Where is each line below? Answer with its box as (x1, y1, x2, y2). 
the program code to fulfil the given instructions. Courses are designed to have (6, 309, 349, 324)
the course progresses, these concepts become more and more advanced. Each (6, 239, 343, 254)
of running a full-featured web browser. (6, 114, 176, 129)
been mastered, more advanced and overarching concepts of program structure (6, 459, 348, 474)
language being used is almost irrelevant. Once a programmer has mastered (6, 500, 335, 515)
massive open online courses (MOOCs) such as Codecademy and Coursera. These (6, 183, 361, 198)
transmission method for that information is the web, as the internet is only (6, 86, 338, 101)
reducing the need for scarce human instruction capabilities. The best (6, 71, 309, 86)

........

§ Task item:
Search the data for "more". Copy every matching line.

§ Response area:
the course progresses, these concepts become more and more advanced. Each (6, 239, 343, 254)
been mastered, more advanced and overarching concepts of program structure (6, 459, 348, 474)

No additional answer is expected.